Lee Rainie is the Director of the Pew Research Center’s Internet & American Life Project, a non-profit, non–partisan “fact tank” studying the impact of the Internet on communities, work and home life, education, health care, and civic and political life in the U.S. Prior to launching the Pew Internet Project, Lee was the managing editor of U.S. News & World Report.
Lee is also the co-author of a series of books about the future of the Internet, which are entitled Up for Grabs, Hopes and Fears: The Future of the Internet, Ubiquity, Mobility, Security: The Future of the Internet, and Challenges and Opportunities (Cambria Press, 2008-2011).
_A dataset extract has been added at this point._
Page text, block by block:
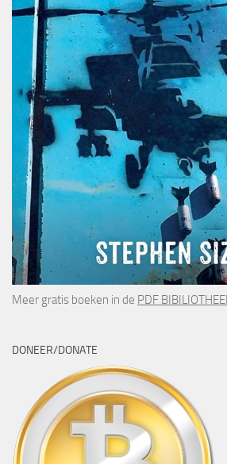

Lee is currently writing a book with sociologist Barry Wellman about the social impact of technology. The working title is Networked: The New Social Operating System (MIT Press, 2012).
Smart Talks is an occasional series, produced by Project Information Literacy (PIL). PIL is an ongoing research study, based in the University of Washington’s Information School and supported with contributing funds from the John D. and Catherine T. MacArthur Foundation and gifts from Cengage Learning and Cable in the Classroom.
Smart Talks are open-access. No permission for its use is required from PIL, though we ask that this source be cited as: “Lee Rainie: Why New Media Are Becoming Your New Neighborhood,” Project Information Literacy Smart Talk, no. 7, Lee Rainie, June 8, 2011.
The email interview with Lee Rainie was conducted by Michele Van Hoeck, Librarian at The California Maritime Academy, California State University, and Research Liaison for Project Information Literacy.